Coupling the above with the tendency for multi-core systems to be progressively lower in clock frequency than their single-core brethren, it's obvious that a single core is the ideal for a single-threaded application. *However*, single-core CPUs are becoming extremely rare nowadays, and their price tends to be about equal, if not higher, than the price of a nearly-equivalent dual-core system. Similarly, single-core has no advantage for multi-threaded applications, which exist.

Given all of the above, the choice of OS is likely unimportant (with noted exceptions). For the initial question, I'd recommend a dual-core machine for this light use, mostly due to the combined factors of approximately same cost and the high probability of more and more applications becoming multi-core aware, and thus using the available resources better.

I would similarly not recommend a quad-core machine unless the price difference from a dual-core machine is very small and/or there is an intended use for the four cores (as Leo mentioned, video- and audio-editing tasks (and a few others) tend to be infinitely parallelizable -- for instance, a video can be split into two clips and each of the clips can be processed by a core, independent of the other clip; naturally, this can be extended to four or even more such divisions of work).
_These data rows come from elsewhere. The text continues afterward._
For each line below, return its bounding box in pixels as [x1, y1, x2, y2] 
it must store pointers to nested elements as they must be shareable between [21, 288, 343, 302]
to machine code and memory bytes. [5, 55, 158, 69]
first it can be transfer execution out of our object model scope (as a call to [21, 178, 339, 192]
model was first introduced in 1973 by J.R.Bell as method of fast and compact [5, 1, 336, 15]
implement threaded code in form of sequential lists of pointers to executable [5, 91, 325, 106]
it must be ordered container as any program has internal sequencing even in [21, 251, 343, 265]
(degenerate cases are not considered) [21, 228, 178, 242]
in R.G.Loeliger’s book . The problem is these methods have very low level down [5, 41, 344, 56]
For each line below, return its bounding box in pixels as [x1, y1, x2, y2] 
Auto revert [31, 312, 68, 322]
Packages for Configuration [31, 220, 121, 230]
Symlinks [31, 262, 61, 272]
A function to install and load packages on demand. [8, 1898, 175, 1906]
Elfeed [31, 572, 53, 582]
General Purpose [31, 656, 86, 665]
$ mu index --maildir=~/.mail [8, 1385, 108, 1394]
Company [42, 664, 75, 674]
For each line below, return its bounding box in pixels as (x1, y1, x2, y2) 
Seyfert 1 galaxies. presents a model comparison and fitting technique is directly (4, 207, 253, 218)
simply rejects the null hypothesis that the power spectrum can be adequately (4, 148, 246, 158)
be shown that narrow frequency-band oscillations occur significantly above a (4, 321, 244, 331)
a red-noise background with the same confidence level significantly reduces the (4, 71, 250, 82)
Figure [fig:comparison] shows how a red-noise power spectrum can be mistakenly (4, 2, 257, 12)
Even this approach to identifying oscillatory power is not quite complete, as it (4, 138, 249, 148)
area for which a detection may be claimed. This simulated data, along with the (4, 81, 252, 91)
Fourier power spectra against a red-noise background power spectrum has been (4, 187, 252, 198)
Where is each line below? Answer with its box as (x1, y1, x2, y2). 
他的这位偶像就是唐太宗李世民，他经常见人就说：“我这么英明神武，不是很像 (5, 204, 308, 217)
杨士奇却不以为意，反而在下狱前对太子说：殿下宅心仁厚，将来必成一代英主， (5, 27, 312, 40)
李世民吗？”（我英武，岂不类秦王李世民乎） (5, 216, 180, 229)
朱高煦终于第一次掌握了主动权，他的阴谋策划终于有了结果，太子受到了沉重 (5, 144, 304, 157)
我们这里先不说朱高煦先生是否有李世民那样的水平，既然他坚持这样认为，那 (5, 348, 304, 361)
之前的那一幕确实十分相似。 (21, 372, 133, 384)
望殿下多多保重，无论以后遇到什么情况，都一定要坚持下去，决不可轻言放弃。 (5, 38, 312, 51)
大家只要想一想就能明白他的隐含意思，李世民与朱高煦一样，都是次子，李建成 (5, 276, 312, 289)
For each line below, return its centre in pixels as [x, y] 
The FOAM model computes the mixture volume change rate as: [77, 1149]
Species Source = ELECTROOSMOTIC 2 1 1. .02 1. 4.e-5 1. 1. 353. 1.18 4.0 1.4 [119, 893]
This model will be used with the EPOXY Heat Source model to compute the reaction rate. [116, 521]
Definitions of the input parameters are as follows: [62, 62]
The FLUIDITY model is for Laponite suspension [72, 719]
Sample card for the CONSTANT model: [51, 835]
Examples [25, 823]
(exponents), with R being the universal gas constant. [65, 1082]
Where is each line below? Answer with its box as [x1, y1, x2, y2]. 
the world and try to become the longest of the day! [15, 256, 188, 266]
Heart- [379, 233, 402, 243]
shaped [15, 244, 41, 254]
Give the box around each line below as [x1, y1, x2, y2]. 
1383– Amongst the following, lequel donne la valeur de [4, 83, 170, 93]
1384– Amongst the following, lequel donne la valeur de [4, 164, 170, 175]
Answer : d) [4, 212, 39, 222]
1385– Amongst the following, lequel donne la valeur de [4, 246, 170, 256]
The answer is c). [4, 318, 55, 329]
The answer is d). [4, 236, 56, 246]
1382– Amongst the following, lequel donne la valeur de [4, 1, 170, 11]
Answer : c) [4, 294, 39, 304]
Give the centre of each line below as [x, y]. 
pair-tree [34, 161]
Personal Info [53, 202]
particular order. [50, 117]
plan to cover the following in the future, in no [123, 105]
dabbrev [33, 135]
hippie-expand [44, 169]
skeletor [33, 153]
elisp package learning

As quad-core machines become cheaper, it will eventually be more cost-effective to have one than to stick to a dual-core one, and the number of multi-core aware applications likely will only grow by then, making it a better investment. I don't believe we've reached that point yet, but keep it in mind. ;)

May 9, 2009 11:57 PM

Leo, Thanks for the answer to my XP question. Today I saw an article "How Many CPU Cores Do You Need?" on Tom's Hardware site.,2280.html#xtor=RSS-182

This is an excellent article using various benchmark tests and compares Single, Dual, Triple and Quad cores.

Joćo Campinas
September 22, 2009 12:57 PM

Hi there!

After reading carefully everything said above, and mutch more clarified, however, my question is: and for gaming purposes? Dual or quad? I still have doudts on that...

Depends on the game. There's no single answer.

January 29, 2010 5:17 PM

I hope you are going to rewrite this, because what you say is not right:
[quote]A dual core machine can do two things at a time.
A quad core machine can do four things at a time.
The math is pretty easy there.[/quote]
Any core can do multiple things at the same time, so how many cores you have is irrelevant!

What does matter is the cpu-load (or core load) and threading. Threading is key here. That's the reason why alot off applications do not benefit from multi-cores; they aren't multitreaded applications; meaning they can only run on a single core.

Mike Alleman
April 28, 2010 8:22 AM

Quad Cores are a waste of money for CAD. Use for more memory or better video.

August 22, 2010 8:47 AM

In 2007 I have purchased 2xAcer Power SK-30 Pentium 4 HT 3.00Ghz for my daughters aged 6 and 8 as well as 1xAcer Power SK-50 Core Duo 1,86Ghz for myself all three came with 1GB of RAM as standart. I have ended up paying extra for Core Duo as at that time I was told it was faster PC plus it had Firewire card instolled and SD/Media card reader, instate of floppy disk on both of my daughters. I was also then sold on better chipset compare to SK-30. I was convinced that I had a better PC for a while until I started noticing the difference when I was using my daughters PC. Especially with current games software that allways prompting for extra graphics card and more RAM. When recently I went out to maximise the RAM on all 3xAsers I have learned that my so ment to be better deal with dual core can only take 2GB of RAM, and the other two Pentium 4HT can be maxed to 4GB of RAM each. I do not find that my Core Duo is faster than the other two rhather quite opposite, plus my dissapointment with the RAM upgrade. I belive I paid extra not for faster/better proccessor but for Media cards reader and Firewire card, what at the end does not make sence becose editing software some times extremly loaded and requires more RAM. What do you think forum shall I swop mine with one of my daughters and install Firewire card in it, plus decent graphics card? My first daughter allways thought mine is better anyway.